Tim Stratton works for Thermo Fisher Scientific as a manager of library technologies. He received his education from University of Minnesota. Currently, Tim is responsible for mzCloud development and is based in Austin, Texas.
mzCloud is a state of the art mass spectral database that assists analysts in identifying compounds in areas such as life sciences, metabolomics, pharmaceutical research, toxicology, forensic investigations, environmental analysis, food control and various industrial applications. mzCloud™ features a freely searchable collection of high resolution/accurate mass spectra using a new third generation spectra correlation algorithm.
Tim thanks for taking the time to talk to me about the spectra library termed mzCloud.
When did the initial idea to create such library originate and what drove this development?
A lot of this started about five years ago. We were keeping an eye on metabolomics as a tool used for biomarker discovery and biological research. One of the biggest bottlenecks was the identification of the detected components in biological matrices. Of course there were already some libraries available -- like the National Institute of Standards and Technology (NIST) library which is critical for gas chromatography analysis and the NIST MS/MS library which was very useful for LC-MS -- but we wanted to be able to go beyond what was available. We knew that Orbitrap HRAM data, especially MSn data, was extremely powerful for identifying unknowns but the vast majority of libraries were only MS2. Additionally, we looked at what had come before -- what worked and what could have been improved -- and that is what really drove our early planning.
How did you start this project and who were the initial contributors?

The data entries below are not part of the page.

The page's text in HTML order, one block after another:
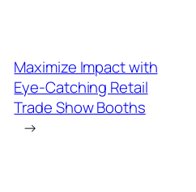
Maximize Impact with
Eye-Catching Retail
Trade Show Booths
→
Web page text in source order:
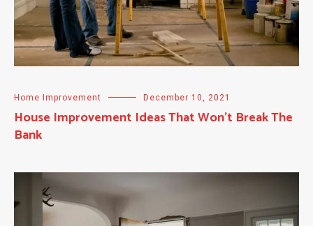
Home Improvement December 10, 2021
House Improvement Ideas That Won’t Break The
Bank
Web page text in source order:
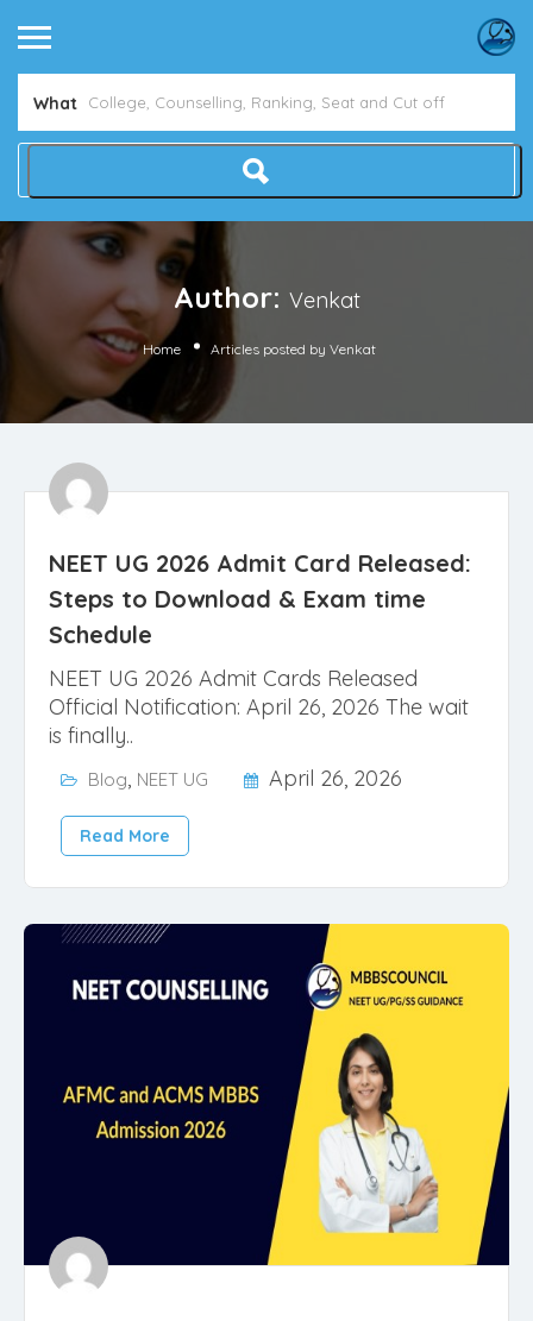
What
Author: Venkat
Home Articles posted by Venkat
NEET UG 2026 Admit Card Released:
Steps to Download & Exam time
Schedule
NEET UG 2026 Admit Cards Released
Official Notification: April 26, 2026 The wait
is finally..
Blog, NEET UG April 26, 2026
Read More
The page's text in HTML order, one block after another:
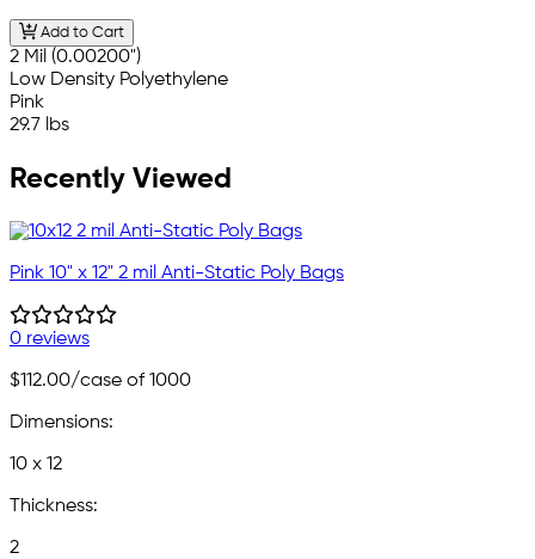
Add to Cart
2 Mil (0.00200")
Low Density Polyethylene
Pink
29.7 lbs
Recently Viewed
Pink 10" x 12" 2 mil Anti-Static Poly Bags
0 reviews
$112.00/case of 1000
Dimensions:
10 x 12
Thickness:
2
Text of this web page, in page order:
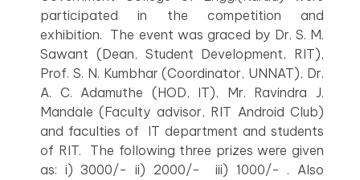
participated in the competition and
exhibition. The event was graced by Dr. S. M.
Sawant (Dean, Student Development, RIT),
Prof. S. N. Kumbhar (Coordinator, UNNAT), Dr.
A. C. Adamuthe (HOD, IT), Mr. Ravindra J.
Mandale (Faculty advisor, RIT Android Club)
and faculties of IT department and students
of RIT. The following three prizes were given
as: i) 3000/- ii) 2000/- iii) 1000/- . Also
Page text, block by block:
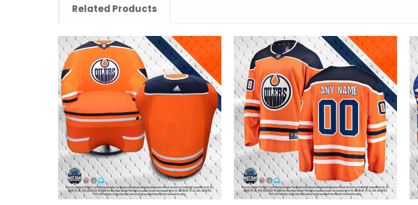
Related Products
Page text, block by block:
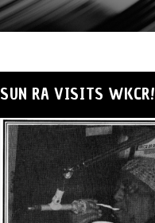
SUN RA VISITS WKCR!
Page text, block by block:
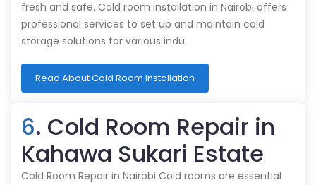
fresh and safe. Cold room installation in Nairobi offers
professional services to set up and maintain cold
storage solutions for various indu…
Read About Cold Room Installation
6. Cold Room Repair in
Kahawa Sukari Estate
Cold Room Repair in Nairobi Cold rooms are essential
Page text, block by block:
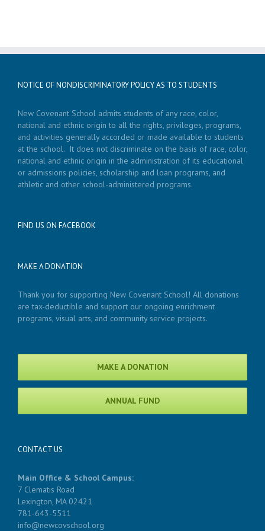
NOTICE OF NONDISCRIMINATORY POLICY AS TO STUDENTS
New Covenant School admits students of any race, color,
national and ethnic origin to all the rights, privileges, programs,
and activities generally accorded or made available to students
at the school. It does not discriminate on the basis of race, color,
national and ethnic origin in the administration of its educational
or admissions policies, scholarship and loan programs, and
athletic and other school-administered programs.
FIND US ON FACEBOOK
MAKE A DONATION
Thank you for supporting New Covenant School! All donations
are tax-deductible and support our ongoing enrichment
programs, visual arts, and community service projects.
MAKE A DONATION
ANNUAL FUND
CONTACT US
Main Office & School Campus:
7 Clematis Road
Lexington, MA 02421
781-643-5511
info@newcovschool.org

For us, it was pretty easy to know our "core team." We already had a strong advocate and collaborator with the team at HighChem. They already had quite a bit of experience with Orbitrap HRAM data and MSn analysis, and Thermo Fisher Scientific had already established a strong working relationship with team over a period of 15 years so they were a natural choice. Internally, we reached out to many of our collaborators who are key opinion leaders in pharmaceutical biomarker research. We also realized early on that this same challenge -- identifying unknowns -- was prevalent in many research fields. We spoke with experts in research fields such as environmental, forensics, agriculture and food research and got their input on the current tools, and determined what worked and what didn't. Of course there came a time when we had to start the work of acquiring data and building the libraries. Luckily, since we are Thermo Fisher Scientific, we had access to a huge supply of Fisher Scientific authentic standards to begin to building the library.
Recently mzCloud has been implemented in Compound Discoverer 3.0. Tell me about the importance of this functionality.
Compound Discoverer (CD) is our small molecule research software. It's quite unique in that it is a "workflow software." Meaning, users can customize the data processing workflow by building them with processing steps called "nodes." As you mentioned, searching the mzCloud library is one of those nodes. While anyone can go to mzCloud.org and search spectra data online, being able to do this in a high capacity batch manner is important. Within CD we can do searches for identification where we're trying to say we know what a peak is, but we can also do searches for similarity. This is a very useful capability since even the biggest libraries still have only a tiny number of possible chemicals in them so obtaining a true ID is difficult, but we can still get useful information. Structurally similar molecules will have some similarity in fragmentation so by searching the unknowns and providing similarity matches we can give researchers clues about the potential structure of real unknowns.
I hear that customers using CD 3.0 love the mzLogic functionality, why is that?
It goes back to that point about getting more information on our unknowns with tools like similarity searching. mzLogic is a new approach to try to provide useful information on, let’s call them "semi-unknown," compounds that do not have reference fragment spectra in a library but are chemicals that exist in a database somewhere so their structure is known. mzLogic combines a search of chemical databases using accurate mass or elemental composition, where we may get tens or hundreds of candidates, with the fragmentation substructure information that an mzCloud similarity search gives us. This means that, using that real reference spectral library data on substructures, mzLogic will sort our hundreds of database candidates into those that are most structurally relevant.
Now that you have your own lab running to continue to build the mzCloud what is next on your road map?
More data, more data, more data. That's always a primary focus for us. We have a joke that "if it ionizes, we will put it in the library" meaning we want to have data on a huge variety of compounds so we have relevant information for every researcher. We always have a long roadmap of new capabilities and tools we are working on, but we always want to hear back from people that use the library on ways we can do a better job. We're always on the lookout for new collaborations to expand the library even more.
Tim, thank you for the insightful information on mzCloud and mzLogic, any final thoughts you would like to share with me today?
We'd like to let people know that all the tools we use to build mzCloud -- the curation toolkit that allows us to do advanced spectral curation, noise removal, annotation, and recalibration, along with the tools for local library hosting and searching -- will be available for researchers to use to build their own private proprietary libraries later this year. People will be able to build the same level of quality into their own HRAM MSn libraries. Lastly, though I've mentioned it before, we're always looking for feedback from users and potential collaborators to expand the library with new and unique chemistry that can help researchers around the world reach a state of "Know more Unknowns / No more Unknowns."